[[ INFORMATION PROVIDED, beginning ]]

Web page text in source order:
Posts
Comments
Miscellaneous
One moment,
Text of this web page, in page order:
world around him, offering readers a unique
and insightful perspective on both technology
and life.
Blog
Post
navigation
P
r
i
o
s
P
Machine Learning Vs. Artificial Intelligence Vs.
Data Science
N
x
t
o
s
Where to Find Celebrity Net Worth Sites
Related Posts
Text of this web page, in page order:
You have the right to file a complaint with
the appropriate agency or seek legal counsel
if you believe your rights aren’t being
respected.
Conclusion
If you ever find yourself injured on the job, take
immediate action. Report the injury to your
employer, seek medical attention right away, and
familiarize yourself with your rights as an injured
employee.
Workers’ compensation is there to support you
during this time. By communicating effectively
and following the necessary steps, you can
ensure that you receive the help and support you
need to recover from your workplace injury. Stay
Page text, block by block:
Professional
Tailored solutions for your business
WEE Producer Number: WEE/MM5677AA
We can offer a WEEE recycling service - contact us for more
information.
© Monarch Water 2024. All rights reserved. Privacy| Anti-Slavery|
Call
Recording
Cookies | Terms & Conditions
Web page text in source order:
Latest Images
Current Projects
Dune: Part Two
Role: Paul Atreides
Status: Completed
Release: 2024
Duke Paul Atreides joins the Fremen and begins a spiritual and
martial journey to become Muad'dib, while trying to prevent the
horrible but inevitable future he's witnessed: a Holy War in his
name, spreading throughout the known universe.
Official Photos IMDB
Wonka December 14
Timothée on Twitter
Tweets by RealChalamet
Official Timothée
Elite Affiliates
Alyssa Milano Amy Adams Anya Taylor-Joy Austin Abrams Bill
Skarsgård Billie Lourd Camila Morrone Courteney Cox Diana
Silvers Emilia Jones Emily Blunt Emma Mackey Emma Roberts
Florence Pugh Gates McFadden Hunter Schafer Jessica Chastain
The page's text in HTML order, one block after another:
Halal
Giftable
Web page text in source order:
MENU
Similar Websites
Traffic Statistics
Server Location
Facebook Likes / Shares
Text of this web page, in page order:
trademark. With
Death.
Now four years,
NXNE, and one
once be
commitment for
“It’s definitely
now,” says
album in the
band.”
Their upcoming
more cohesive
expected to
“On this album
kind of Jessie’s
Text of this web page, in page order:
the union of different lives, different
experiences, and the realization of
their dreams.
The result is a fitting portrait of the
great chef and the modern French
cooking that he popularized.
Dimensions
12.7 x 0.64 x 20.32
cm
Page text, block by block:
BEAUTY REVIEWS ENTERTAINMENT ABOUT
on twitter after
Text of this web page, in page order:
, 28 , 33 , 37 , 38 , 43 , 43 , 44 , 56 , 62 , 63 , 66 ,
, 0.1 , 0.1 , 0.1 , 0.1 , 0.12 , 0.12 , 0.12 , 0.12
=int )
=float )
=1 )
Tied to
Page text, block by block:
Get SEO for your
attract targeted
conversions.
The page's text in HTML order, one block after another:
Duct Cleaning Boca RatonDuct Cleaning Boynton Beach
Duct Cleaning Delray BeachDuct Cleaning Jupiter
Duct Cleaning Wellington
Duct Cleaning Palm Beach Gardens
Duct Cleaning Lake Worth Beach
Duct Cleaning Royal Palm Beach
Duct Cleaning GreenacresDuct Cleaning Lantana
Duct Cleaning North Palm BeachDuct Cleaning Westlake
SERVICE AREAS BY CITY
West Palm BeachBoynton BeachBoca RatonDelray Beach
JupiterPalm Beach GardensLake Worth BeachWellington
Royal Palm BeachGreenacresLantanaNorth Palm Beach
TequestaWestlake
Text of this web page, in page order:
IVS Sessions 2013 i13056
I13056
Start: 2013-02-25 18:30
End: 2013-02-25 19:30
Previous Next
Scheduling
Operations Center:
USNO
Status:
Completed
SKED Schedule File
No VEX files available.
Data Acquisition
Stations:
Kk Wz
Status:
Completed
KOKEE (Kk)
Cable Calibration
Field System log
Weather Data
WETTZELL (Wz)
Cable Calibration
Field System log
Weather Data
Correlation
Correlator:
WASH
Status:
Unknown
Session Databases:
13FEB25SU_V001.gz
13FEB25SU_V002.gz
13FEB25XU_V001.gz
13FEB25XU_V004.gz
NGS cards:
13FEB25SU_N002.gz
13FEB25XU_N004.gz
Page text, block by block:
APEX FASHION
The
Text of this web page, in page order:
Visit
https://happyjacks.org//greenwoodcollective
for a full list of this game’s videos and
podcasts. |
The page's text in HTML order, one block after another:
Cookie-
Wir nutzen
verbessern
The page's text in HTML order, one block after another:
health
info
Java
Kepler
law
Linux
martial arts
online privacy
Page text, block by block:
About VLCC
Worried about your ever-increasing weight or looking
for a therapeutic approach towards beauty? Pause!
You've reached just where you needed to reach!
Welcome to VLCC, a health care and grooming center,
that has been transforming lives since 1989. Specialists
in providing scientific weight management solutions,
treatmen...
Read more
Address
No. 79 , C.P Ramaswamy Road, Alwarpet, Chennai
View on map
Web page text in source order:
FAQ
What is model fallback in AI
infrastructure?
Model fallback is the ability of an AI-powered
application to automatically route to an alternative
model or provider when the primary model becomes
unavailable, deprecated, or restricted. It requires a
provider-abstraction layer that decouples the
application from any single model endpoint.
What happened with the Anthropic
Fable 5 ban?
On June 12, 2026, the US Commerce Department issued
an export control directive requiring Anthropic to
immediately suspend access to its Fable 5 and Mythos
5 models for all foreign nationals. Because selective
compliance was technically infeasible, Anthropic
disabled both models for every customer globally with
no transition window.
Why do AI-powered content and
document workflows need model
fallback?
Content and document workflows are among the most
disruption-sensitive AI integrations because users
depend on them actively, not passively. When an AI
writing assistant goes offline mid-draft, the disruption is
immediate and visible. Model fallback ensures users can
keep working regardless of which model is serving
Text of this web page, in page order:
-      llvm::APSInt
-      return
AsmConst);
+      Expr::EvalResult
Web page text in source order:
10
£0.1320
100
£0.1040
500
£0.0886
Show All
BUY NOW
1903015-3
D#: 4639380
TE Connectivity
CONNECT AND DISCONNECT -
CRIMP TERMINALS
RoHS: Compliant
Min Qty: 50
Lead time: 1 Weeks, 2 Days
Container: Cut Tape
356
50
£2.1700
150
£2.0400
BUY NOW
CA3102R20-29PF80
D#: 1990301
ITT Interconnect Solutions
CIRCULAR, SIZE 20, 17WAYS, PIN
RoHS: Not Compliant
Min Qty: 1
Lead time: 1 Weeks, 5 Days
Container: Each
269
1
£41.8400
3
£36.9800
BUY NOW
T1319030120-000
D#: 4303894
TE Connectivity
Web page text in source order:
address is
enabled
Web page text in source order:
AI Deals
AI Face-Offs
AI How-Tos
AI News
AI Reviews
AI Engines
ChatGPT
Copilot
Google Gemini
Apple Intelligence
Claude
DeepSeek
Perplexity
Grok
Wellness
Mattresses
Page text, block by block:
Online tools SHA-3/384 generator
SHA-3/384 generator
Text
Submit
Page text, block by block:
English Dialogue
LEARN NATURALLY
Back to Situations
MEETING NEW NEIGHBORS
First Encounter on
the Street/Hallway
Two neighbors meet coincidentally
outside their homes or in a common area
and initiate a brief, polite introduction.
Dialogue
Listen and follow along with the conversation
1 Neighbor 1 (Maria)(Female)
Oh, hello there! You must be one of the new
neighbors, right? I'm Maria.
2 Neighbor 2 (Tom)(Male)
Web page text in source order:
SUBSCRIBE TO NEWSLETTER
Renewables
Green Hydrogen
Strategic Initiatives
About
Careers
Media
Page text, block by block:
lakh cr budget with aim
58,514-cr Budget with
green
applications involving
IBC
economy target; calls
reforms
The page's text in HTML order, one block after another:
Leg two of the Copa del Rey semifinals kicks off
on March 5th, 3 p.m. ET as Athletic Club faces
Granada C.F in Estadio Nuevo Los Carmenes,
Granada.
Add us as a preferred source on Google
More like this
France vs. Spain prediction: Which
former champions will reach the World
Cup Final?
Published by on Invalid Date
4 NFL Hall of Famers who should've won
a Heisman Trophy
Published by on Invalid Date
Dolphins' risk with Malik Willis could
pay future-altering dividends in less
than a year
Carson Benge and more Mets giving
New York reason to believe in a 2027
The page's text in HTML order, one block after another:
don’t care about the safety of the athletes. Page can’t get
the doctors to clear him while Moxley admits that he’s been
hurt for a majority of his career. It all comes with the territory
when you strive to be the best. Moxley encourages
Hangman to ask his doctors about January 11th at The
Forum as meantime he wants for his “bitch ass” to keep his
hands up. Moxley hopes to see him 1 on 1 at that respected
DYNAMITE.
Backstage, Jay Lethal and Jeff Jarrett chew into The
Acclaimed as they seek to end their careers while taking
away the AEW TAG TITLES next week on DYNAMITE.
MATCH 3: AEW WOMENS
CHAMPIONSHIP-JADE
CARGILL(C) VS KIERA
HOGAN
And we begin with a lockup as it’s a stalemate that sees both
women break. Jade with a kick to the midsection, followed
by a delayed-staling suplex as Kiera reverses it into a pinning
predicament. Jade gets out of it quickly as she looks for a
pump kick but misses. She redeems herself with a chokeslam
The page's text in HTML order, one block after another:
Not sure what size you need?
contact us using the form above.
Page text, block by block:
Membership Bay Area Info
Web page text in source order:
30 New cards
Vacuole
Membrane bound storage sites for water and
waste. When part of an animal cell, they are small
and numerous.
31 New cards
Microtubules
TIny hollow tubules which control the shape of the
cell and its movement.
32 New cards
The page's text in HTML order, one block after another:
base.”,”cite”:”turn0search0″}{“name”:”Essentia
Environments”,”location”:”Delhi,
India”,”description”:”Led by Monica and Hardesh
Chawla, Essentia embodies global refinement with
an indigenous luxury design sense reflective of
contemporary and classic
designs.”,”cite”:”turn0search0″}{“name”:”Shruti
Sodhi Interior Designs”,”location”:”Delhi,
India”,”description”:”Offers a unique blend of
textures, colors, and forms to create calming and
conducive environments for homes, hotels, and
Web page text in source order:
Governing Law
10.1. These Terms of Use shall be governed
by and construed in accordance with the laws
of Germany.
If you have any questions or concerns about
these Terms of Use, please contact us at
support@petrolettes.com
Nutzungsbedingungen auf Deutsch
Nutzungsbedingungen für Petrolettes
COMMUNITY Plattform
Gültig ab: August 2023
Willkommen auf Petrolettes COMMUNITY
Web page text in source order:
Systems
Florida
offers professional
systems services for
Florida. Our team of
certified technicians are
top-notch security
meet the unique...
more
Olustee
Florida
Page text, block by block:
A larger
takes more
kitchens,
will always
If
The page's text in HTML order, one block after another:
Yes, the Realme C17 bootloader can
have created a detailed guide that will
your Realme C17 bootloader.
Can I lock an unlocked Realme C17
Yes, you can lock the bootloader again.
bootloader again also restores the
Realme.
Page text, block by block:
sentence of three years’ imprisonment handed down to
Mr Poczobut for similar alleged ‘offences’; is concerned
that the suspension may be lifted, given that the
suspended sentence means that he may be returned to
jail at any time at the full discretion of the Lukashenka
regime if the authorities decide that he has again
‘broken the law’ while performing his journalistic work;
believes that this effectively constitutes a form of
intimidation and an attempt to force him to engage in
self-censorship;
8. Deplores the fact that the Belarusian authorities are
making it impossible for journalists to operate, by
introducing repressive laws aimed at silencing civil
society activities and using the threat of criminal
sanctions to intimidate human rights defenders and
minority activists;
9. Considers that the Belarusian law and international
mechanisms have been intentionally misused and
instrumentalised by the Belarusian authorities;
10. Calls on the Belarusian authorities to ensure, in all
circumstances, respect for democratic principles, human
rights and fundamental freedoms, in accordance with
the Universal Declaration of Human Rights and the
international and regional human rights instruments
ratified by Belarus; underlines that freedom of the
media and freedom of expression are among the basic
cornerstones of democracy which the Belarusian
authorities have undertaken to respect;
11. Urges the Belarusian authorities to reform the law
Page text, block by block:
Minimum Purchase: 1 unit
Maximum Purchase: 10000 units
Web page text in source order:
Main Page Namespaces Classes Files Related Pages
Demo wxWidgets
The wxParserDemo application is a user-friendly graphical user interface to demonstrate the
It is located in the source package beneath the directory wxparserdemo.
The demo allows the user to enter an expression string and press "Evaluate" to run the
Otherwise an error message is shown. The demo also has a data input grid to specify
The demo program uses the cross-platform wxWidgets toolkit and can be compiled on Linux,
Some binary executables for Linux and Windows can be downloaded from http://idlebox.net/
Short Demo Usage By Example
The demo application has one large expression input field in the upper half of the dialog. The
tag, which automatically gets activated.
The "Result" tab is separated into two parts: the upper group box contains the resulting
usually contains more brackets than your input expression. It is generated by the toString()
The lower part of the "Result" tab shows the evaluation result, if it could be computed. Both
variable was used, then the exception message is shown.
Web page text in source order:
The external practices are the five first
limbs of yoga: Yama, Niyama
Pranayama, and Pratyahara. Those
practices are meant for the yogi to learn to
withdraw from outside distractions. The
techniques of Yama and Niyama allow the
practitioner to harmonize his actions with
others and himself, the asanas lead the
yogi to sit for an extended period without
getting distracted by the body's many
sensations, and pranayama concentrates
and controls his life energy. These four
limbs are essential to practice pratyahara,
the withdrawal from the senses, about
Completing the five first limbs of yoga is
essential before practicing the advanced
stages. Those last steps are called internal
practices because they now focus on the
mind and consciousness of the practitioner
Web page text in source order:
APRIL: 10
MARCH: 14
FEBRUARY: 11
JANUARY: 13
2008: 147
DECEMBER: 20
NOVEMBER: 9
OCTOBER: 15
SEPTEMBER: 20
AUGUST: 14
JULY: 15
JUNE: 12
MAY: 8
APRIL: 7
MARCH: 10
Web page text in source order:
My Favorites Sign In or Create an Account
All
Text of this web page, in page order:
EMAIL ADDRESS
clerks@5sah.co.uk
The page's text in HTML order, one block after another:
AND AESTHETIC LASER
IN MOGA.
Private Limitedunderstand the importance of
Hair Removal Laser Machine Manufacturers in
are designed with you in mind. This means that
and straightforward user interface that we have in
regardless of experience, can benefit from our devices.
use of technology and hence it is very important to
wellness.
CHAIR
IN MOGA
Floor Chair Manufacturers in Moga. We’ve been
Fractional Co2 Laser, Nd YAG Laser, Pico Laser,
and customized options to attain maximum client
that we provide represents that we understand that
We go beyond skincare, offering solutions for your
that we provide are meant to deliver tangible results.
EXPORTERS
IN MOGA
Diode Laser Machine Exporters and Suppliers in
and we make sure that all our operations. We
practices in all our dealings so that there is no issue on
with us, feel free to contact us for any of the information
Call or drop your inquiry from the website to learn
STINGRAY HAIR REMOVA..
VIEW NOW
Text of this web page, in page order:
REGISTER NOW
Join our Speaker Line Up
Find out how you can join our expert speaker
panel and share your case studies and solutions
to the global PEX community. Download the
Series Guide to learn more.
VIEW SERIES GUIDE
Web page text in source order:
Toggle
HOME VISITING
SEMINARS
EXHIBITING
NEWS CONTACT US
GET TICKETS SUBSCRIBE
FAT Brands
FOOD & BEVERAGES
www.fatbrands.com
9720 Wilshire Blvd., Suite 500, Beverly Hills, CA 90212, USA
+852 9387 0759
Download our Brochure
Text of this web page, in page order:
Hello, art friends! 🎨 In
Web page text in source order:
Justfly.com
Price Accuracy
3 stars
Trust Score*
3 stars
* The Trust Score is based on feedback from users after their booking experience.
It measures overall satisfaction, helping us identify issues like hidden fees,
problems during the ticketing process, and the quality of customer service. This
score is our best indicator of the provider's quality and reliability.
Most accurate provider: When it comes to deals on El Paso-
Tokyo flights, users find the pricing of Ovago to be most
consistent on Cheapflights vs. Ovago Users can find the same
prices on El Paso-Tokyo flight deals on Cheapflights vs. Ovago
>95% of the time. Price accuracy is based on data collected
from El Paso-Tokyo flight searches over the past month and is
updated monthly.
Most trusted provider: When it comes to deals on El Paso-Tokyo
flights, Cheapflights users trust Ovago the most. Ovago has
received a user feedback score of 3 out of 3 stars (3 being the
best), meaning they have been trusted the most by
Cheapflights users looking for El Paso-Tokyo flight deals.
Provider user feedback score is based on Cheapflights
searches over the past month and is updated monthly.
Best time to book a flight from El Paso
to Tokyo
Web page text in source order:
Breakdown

[[ INFORMATION PROVIDED, end ]]

EXERCISE DESCRIPTION »
Only lines with the word "Manufacturers" are wanted, so copy each one from the records.

RESPONSE BOX »
Hair Removal Laser Machine Manufacturers in
Floor Chair Manufacturers in Moga. We’ve been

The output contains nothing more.